Intergalactic cartographers have been able to probe the cosmic web before, discovering other filaments in the forms of walls made of galaxies. The South Pole Wall, for example, stretches 1.4 billion light years, and its discovery was announced in July. The largest known structure—the Hercules-Corona Borealis Great Wall—is 10 billion light years wide.

A particle moving at the speed of light would take 6.5 million years to traverse the radio bridge discovered between the A1758 clusters, which are each a few million light years wide.

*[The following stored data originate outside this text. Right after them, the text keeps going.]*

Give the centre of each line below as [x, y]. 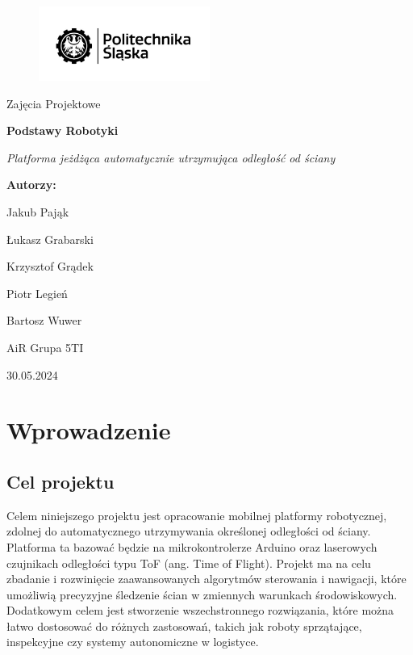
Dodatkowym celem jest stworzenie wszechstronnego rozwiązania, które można [200, 610]
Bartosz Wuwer [44, 320]
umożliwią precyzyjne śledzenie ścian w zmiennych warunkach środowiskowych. [202, 594]
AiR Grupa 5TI [45, 347]
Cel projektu [60, 481]
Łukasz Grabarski [50, 239]
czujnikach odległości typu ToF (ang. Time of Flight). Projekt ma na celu [189, 563]
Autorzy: [31, 185]
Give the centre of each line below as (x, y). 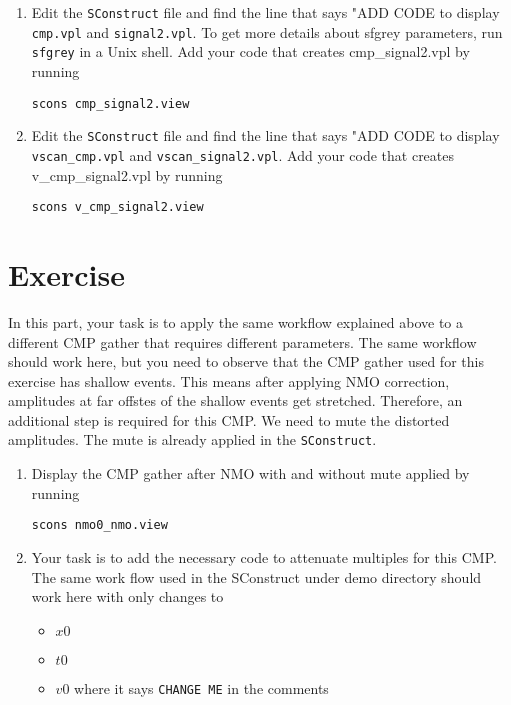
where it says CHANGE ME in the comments (201, 687)
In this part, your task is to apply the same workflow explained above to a (236, 321)
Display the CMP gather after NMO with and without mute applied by (250, 473)
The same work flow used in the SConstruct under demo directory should (256, 576)
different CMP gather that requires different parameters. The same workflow (242, 341)
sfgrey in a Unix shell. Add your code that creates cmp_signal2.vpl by (250, 51)
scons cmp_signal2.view (110, 103)
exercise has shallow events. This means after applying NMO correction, (229, 380)
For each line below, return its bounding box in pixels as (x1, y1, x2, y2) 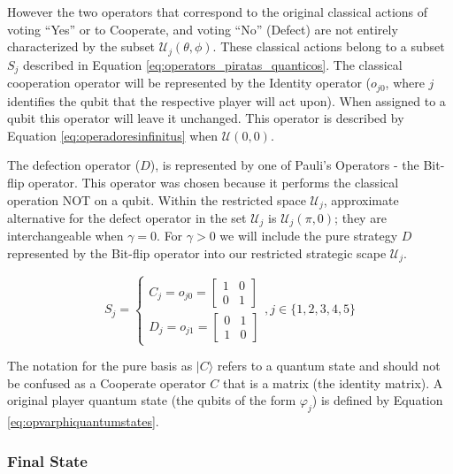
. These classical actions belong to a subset (212, 37, 445, 56)
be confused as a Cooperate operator (7, 373, 206, 392)
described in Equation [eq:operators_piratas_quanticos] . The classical (23, 55, 403, 73)
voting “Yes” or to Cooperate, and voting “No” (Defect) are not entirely (7, 19, 398, 38)
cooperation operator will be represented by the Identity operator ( (7, 73, 372, 92)
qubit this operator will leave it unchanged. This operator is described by (7, 109, 404, 127)
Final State (7, 449, 88, 471)
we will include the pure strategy (219, 226, 398, 245)
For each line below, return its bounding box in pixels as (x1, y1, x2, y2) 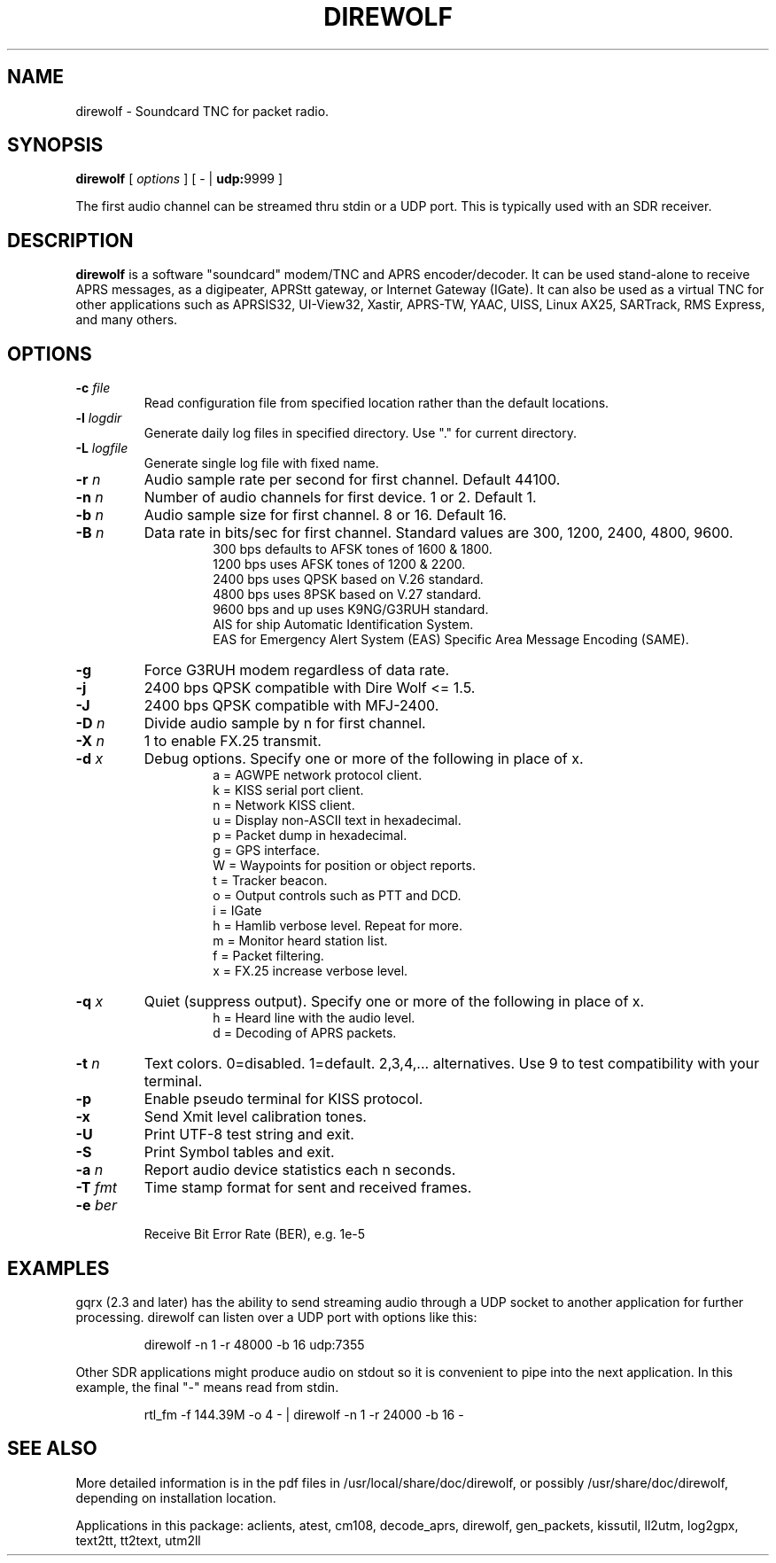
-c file (75, 380, 111, 396)
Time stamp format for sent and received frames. (144, 1178, 472, 1197)
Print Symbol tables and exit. (144, 1143, 335, 1162)
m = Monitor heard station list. (213, 933, 388, 949)
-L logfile (75, 440, 128, 456)
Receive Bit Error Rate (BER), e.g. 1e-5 (144, 1226, 366, 1242)
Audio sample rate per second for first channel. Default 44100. (144, 470, 561, 489)
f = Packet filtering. (213, 948, 324, 964)

This latest observation comes at the heels of the first discovery of a radio bridge by an overlapping group of researchers, which was published last year in the journal Science. The A1758 clusters in the new paper, however, are much earlier in the process of colliding and merging than the first two galaxy clusters, Abell 0399 and Abell 0401. As a result, they are much farther apart from one another.

Botteon said that magnetic fields, combined with relativistic particles (those moving close to the speed of light), created the bridge of radio-emitting plasma.

LOFAR enabled the discoveries of these bridges by accessing a very low-frequency observational window that astronomers had not been able to probe as recently as a few years ago, Botteon said. Now that two bridges have been observed using LOFAR, Botteon and his collaborators want to know how common these are between galaxy clusters.

Last year, he observed a third pair of galaxy clusters that were not linked by a radio bridge—the two cluster pairs that did have bridges were both more massive and dynamic than this third pair. Still, it’s unclear whether the two bridges are exceptions or rules.

“I think that these two radio bridges that have been reported are in very exceptional pairs of galaxy clusters that are basically the most massive clusters we can observe with LOFAR,” he said. “What we are doing now is observing more galaxy clusters in every phase of collision and searching for diffuse radio emissions.”